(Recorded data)
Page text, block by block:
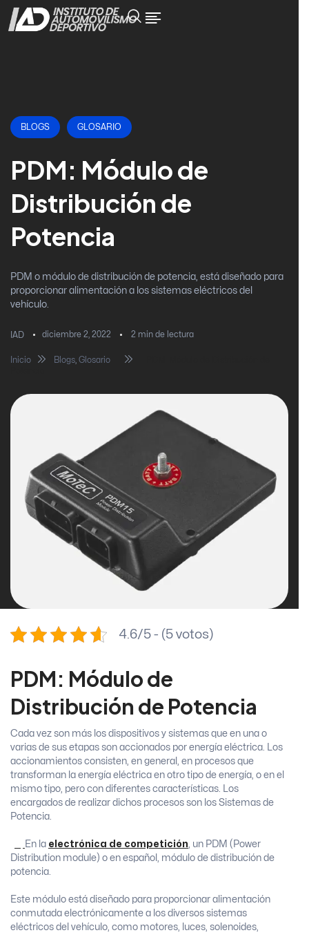
BLOGS GLOSARIO
PDM: Módulo de
Distribución de
Potencia
PDM o módulo de distribución de potencia, está diseñado para
proporcionar alimentación a los sistemas eléctricos del
vehículo.
IAD diciembre 2, 2022 2 min de lectura
Inicio Blogs, Glosario
4.6/5 - (5 votos)
PDM: Módulo de
Distribución de Potencia
Cada vez son más los dispositivos y sistemas que en una o
varias de sus etapas son accionados por energía eléctrica. Los
accionamientos consisten, en general, en procesos que
transforman la energía eléctrica en otro tipo de energía, o en el
mismo tipo, pero con diferentes características. Los
encargados de realizar dichos procesos son los Sistemas de
Potencia.
En la electrónica de competición , un PDM (Power
Distribution module) o en español, módulo de distribución de
potencia.
Este módulo está diseñado para proporcionar alimentación
conmutada electrónicamente a los diversos sistemas
eléctricos del vehículo, como motores, luces, solenoides,
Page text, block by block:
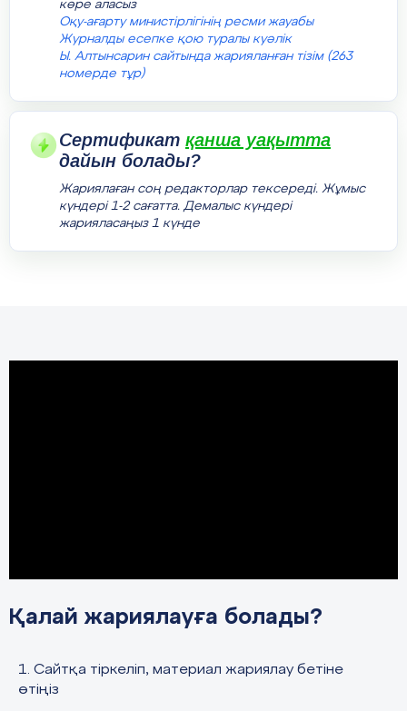
көре аласыз
Оқу-ағарту министірлігінің ресми жауабы
Журналды есепке қою туралы куәлік
Ы. Алтынсарин сайтында жарияланған тізім (263
номерде тұр)
Сертификат қанша уақытта
дайын болады?
Жариялаған соң редакторлар тексереді. Жұмыс
күндері 1-2 сағатта. Демалыс күндері
жарияласаңыз 1 күнде
Қалай жариялауға болады?
1. Сайтқа тіркеліп, материал жариялау бетіне
өтіңіз
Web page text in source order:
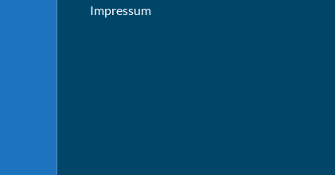
Impressum
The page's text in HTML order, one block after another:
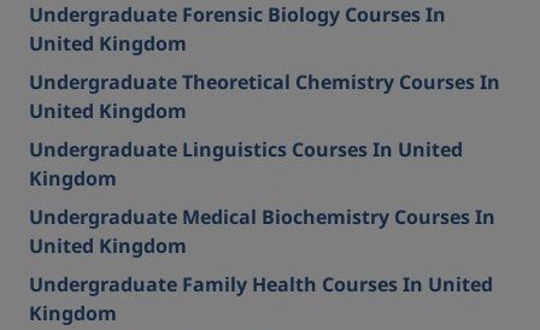
Undergraduate Forensic Biology Courses In
United Kingdom
Undergraduate Theoretical Chemistry Courses In
United Kingdom
Undergraduate Linguistics Courses In United
Kingdom
Undergraduate Medical Biochemistry Courses In
United Kingdom
Undergraduate Family Health Courses In United
Kingdom
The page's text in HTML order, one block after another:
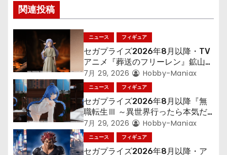
ー
シ
ョ
ン
関連投稿
ニュース フィギュア
セガプライズ2026年8月以降・TV
アニメ『葬送のフリーレン』鉱山で
300年働くことになっっちゃった
「フリーレン」を立体化！
7月 29, 2026 Hobby-Maniax
ニュース フィギュア
セガプライズ2026年8月以降『無
職転生Ⅲ ～異世界行ったら本気だ
す～』から「ロキシー」のフィギュ
アが登場！
7月 29, 2026 Hobby-Maniax
ニュース フィギュア
セガプライズ2026年8月以降・ア
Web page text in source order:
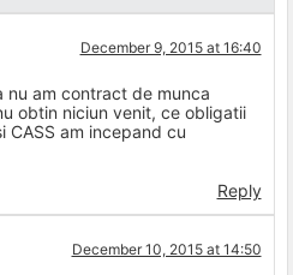
December 9, 2015 at 16:40
am contract de munca
obtin niciun venit, ce obligatii
CASS am incepand cu
Reply
December 10, 2015 at 14:50
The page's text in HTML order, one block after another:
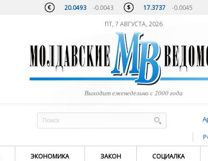
20.0493 -0.0043 17.3737 -0.0045
ПТ, 7 АВГУСТА, 2026
Выходит еженедельно с 2000 года
ЭКОНОМИКА ЗАКОН СОЦИАЛКА
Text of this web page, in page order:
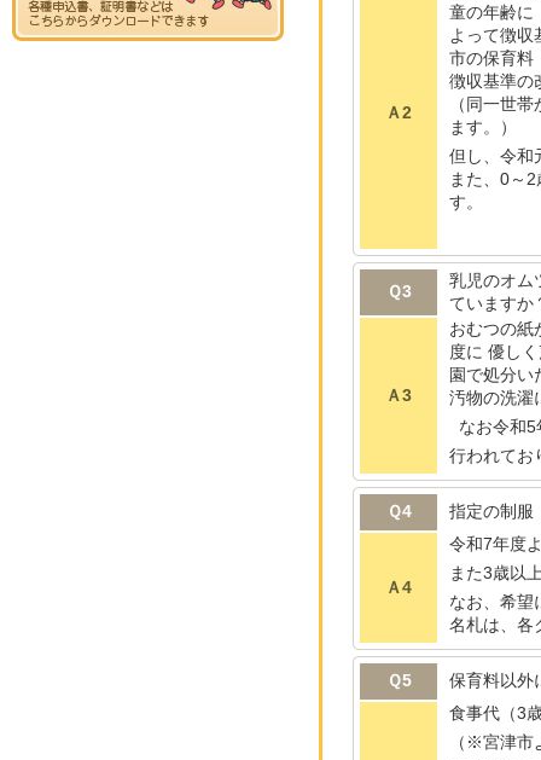
Ａ2
童の年齢に
よって徴収
市の保育料
徴収基準の
（同一世
ます。）
但し、令和
また、0～
す。
Ｑ3
乳児のオム
ていますか
Ａ3
おむつの紙
度に 優し
園で処分い
汚物の洗濯
なお令和5
行われてお
Ｑ4 指定の制服
Ａ4
令和7年度
また3歳以
なお、希望
名札は、各
Ｑ5 保育料以外
食事代（3
（※宮津市
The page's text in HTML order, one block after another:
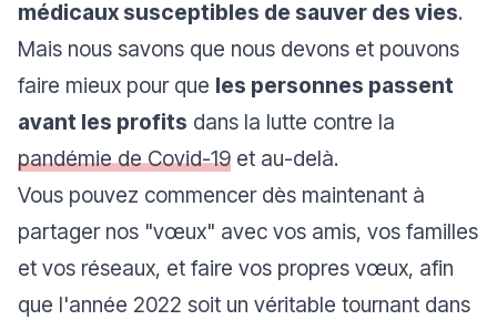
médicaux susceptibles de sauver des vies.
Mais nous savons que nous devons et pouvons
faire mieux pour que les personnes passent
avant les profits dans la lutte contre la
pandémie de Covid-19 et au-delà.
Vous pouvez commencer dès maintenant à
partager nos "vœux" avec vos amis, vos familles
et vos réseaux, et faire vos propres vœux, afin
que l'année 2022 soit un véritable tournant dans
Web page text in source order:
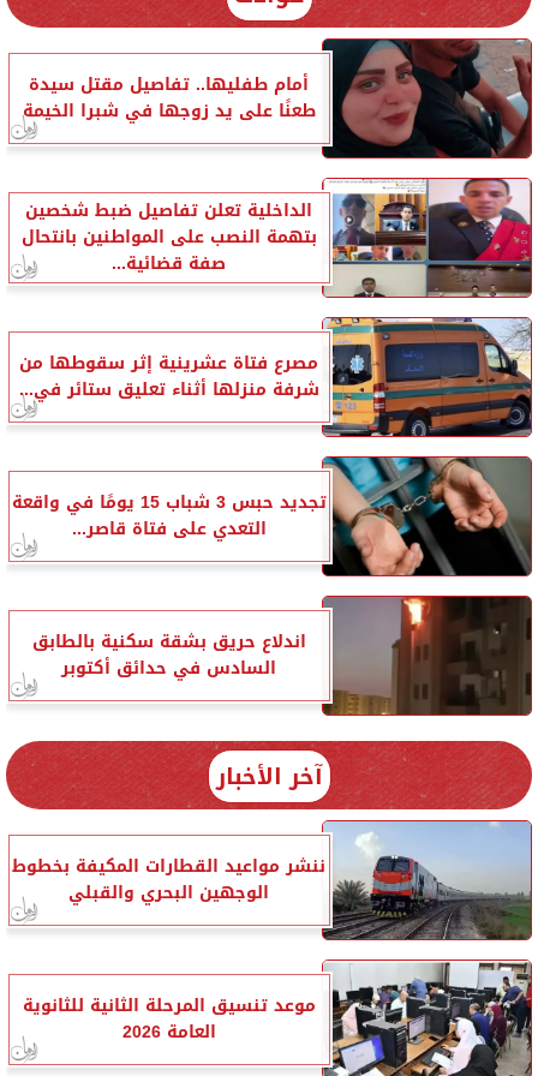
أمام طفليها.. تفاصيل مقتل سيدة
طعنًا على يد زوجها في شبرا الخيمة
الداخلية تعلن تفاصيل ضبط شخصين
بتهمة النصب على المواطنين بانتحال
صفة قضائية...
مصرع فتاة عشرينية إثر سقوطها من
شرفة منزلها أثناء تعليق ستائر في...
تجديد حبس 3 شباب 15 يومًا في واقعة
التعدي على فتاة قاصر...
اندلاع حريق بشقة سكنية بالطابق
السادس في حدائق أكتوبر
آخر الأخبار
ننشر مواعيد القطارات المكيفة بخطوط
الوجهين البحري والقبلي
موعد تنسيق المرحلة الثانية للثانوية
العامة 2026
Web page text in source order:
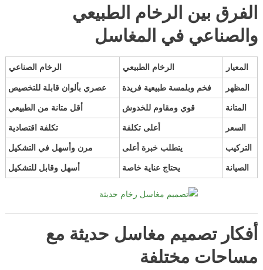
الفرق بين الرخام الطبيعي
والصناعي في المغاسل
المعيار الرخام الطبيعي
الرخام الصناعي
المظهر
فخم وبلمسة طبيعية فريدة
عصري بألوان قابلة للتخصيص
المتانة
قوي ومقاوم للخدوش
أقل متانة من الطبيعي
السعر
أعلى تكلفة
تكلفة اقتصادية
التركيب
يتطلب خبرة أعلى
مرن وأسهل في التشكيل
الصيانة
يحتاج عناية خاصة أسهل وقابل للتشكيل
أفكار تصميم مغاسل حديثة مع
مساحات مختلفة
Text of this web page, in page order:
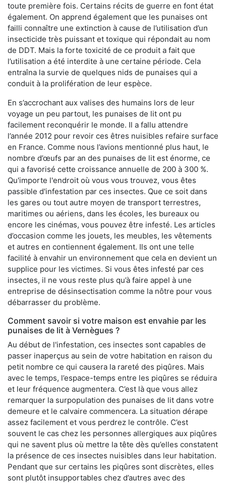
toute première fois. Certains récits de guerre en font état
également. On apprend également que les punaises ont
failli connaître une extinction à cause de l’utilisation d’un
insecticide très puissant et toxique qui répondait au nom
de DDT. Mais la forte toxicité de ce produit a fait que
l’utilisation a été interdite à une certaine période. Cela
entraîna la survie de quelques nids de punaises qui a
conduit à la prolifération de leur espèce.
En s’accrochant aux valises des humains lors de leur
voyage un peu partout, les punaises de lit ont pu
facilement reconquérir le monde. Il a fallu attendre
l’année 2012 pour revoir ces êtres nuisibles refaire surface
en France. Comme nous l’avions mentionné plus haut, le
nombre d’œufs par an des punaises de lit est énorme, ce
qui a favorisé cette croissance annuelle de 200 à 300 %.
Qu'importe l'endroit où vous vous trouvez, vous êtes
passible d'infestation par ces insectes. Que ce soit dans
les gares ou tout autre moyen de transport terrestres,
maritimes ou aériens, dans les écoles, les bureaux ou
encore les cinémas, vous pouvez être infesté. Les articles
d’occasion comme les jouets, les meubles, les vêtements
et autres en contiennent également. Ils ont une telle
facilité à envahir un environnement que cela en devient un
supplice pour les victimes. Si vous êtes infesté par ces
insectes, il ne vous reste plus qu’à faire appel à une
entreprise de désinsectisation comme la nôtre pour vous
débarrasser du problème.
Comment savoir si votre maison est envahie par les
punaises de lit à Vernègues ?
Au début de l'infestation, ces insectes sont capables de
passer inaperçus au sein de votre habitation en raison du
petit nombre ce qui causera la rareté des piqûres. Mais
avec le temps, l’espace-temps entre les piqûres se réduira
et leur fréquence augmentera. C’est là que vous allez
remarquer la surpopulation des punaises de lit dans votre
demeure et le calvaire commencera. La situation dérape
assez facilement et vous perdrez le contrôle. C’est
souvent le cas chez les personnes allergiques aux piqûres
qui ne savent plus où mettre la tête dès qu’elles constatent
la présence de ces insectes nuisibles dans leur habitation.
Pendant que sur certains les piqûres sont discrètes, elles
sont plutôt insupportables chez d’autres avec des
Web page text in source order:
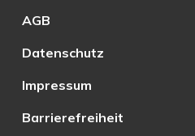
AGB
Datenschutz
Impressum
Barrierefreiheit
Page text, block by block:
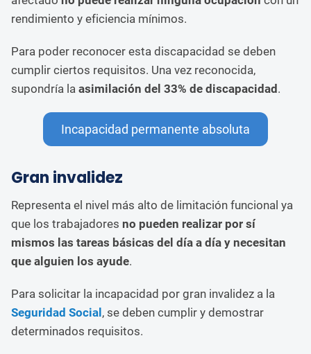
rendimiento y eficiencia mínimos.
Para poder reconocer esta discapacidad se deben
cumplir ciertos requisitos. Una vez reconocida,
supondría la asimilación del 33% de discapacidad .
Incapacidad permanente absoluta
Gran invalidez
Representa el nivel más alto de limitación funcional ya
que los trabajadores no pueden realizar por sí
mismos las tareas básicas del día a día y necesitan
que alguien los ayude.
Para solicitar la incapacidad por gran invalidez a la
Seguridad Social , se deben cumplir y demostrar
determinados requisitos.
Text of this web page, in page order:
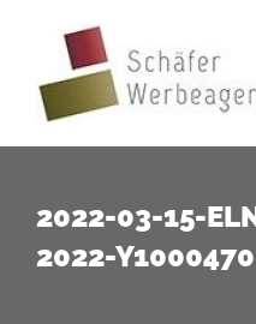
springen
2022-03-15-
2022-Y1000470
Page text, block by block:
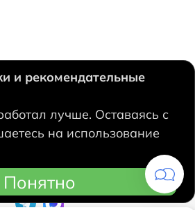
Новосибирск,
Есенина, 67
и рекомендательные
лучше. Оставаясь с
на использование
Понятно
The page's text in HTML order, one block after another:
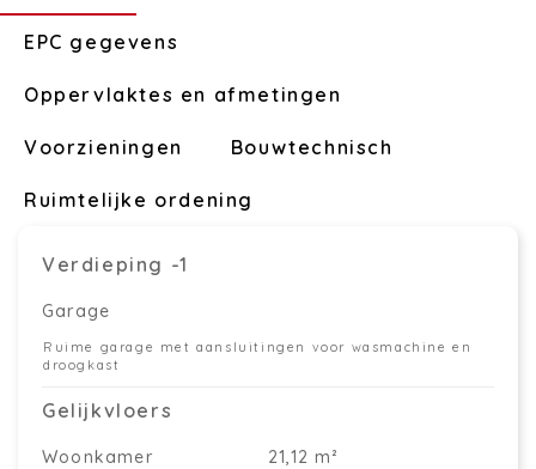
EPC gegevens
Oppervlaktes en afmetingen
Voorzieningen Bouwtechnisch
Ruimtelijke ordening
Verdieping -1
Garage
Ruime garage met aansluitingen voor wasmachine en
droogkast
Gelijkvloers
Woonkamer 21,12 m²
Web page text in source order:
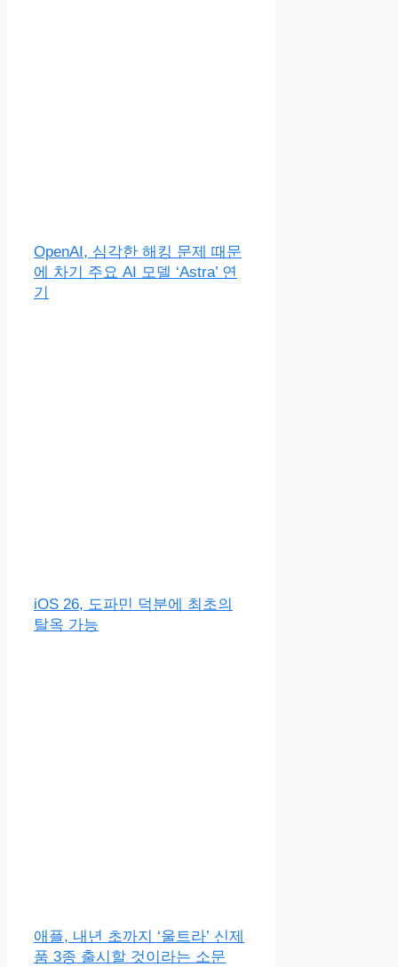
OpenAI, 심각한 해킹 문제 때문
에 차기 주요 AI 모델 ‘Astra’ 연
기
iOS 26, 도파민 덕분에 최초의
탈옥 가능
애플, 내년 초까지 ‘울트라’ 신제
품 3종 출시할 것이라는 소문
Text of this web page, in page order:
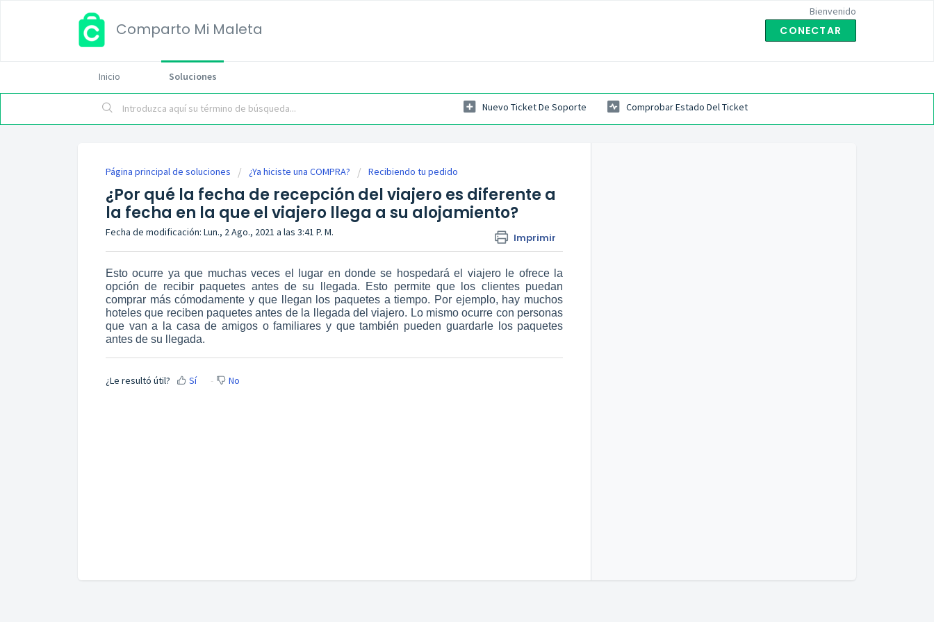
Comparto Mi Maleta
Bienvenido
CONECTAR
Inicio Soluciones
Nuevo Ticket De Soporte Comprobar Estado Del Ticket
Página principal de soluciones ¿Ya hiciste una COMPRA? Recibiendo tu pedido
¿Por qué la fecha de recepción del viajero es diferente a
la fecha en la que el viajero llega a su alojamiento?
Imprimir
Fecha de modificación: Lun., 2 Ago., 2021 a las 3:41 P. M.
Esto ocurre ya que muchas veces el lugar en donde se hospedará el viajero le ofrece la
opción de recibir paquetes antes de su llegada. Esto permite que los clientes puedan
comprar más cómodamente y que llegan los paquetes a tiempo. Por ejemplo, hay muchos
hoteles que reciben paquetes antes de la llegada del viajero. Lo mismo ocurre con personas
que van a la casa de amigos o familiares y que también pueden guardarle los paquetes
antes de su llegada.
¿Le resultó útil? Sí No
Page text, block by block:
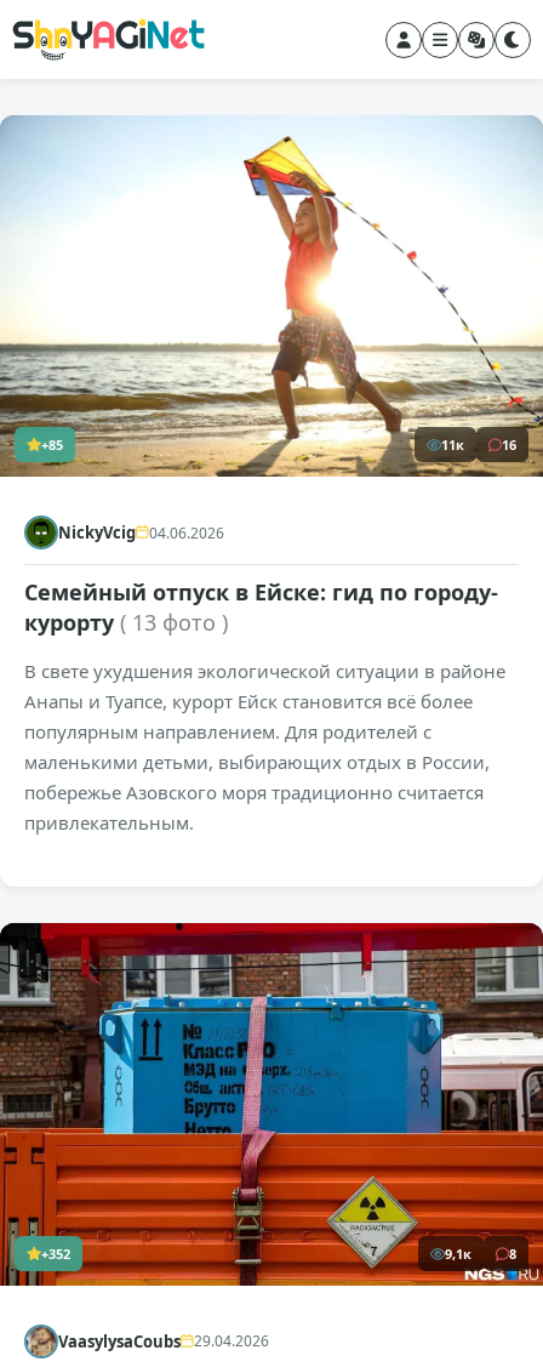
+85 11к 16
NickyVcig 04.06.2026
Семейный отпуск в Ейске: гид по городу-
курорту ( 13 фото )
В свете ухудшения экологической ситуации в районе
Анапы и Туапсе, курорт Ейск становится всё более
популярным направлением. Для родителей с
маленькими детьми, выбирающих отдых в России,
побережье Азовского моря традиционно считается
привлекательным.
+352 9,1к 8
VaasylysaCoubs 29.04.2026
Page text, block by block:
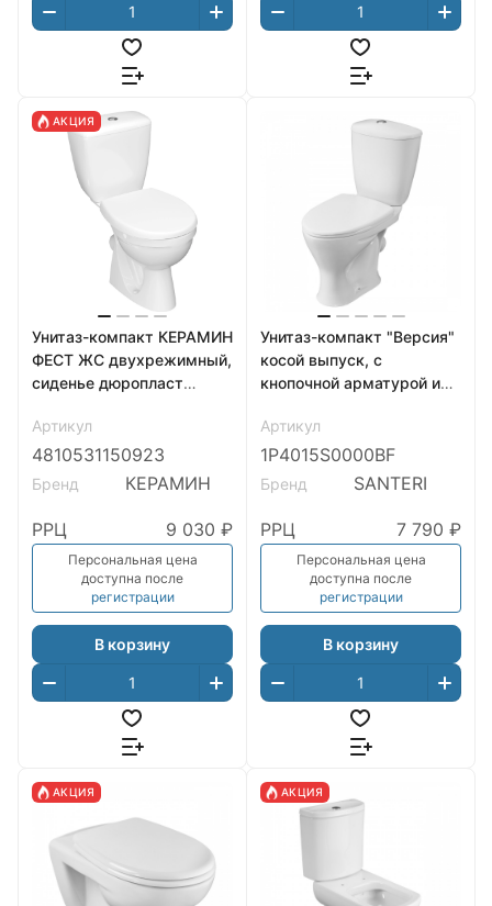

Problem description: From the records, copy every line that has the string "sont" in it.

Solved problem:
Au début de l'infestation, ces insectes sont capables de
Pendant que sur certains les piqûres sont discrètes, elles
sont plutôt insupportables chez d’autres avec des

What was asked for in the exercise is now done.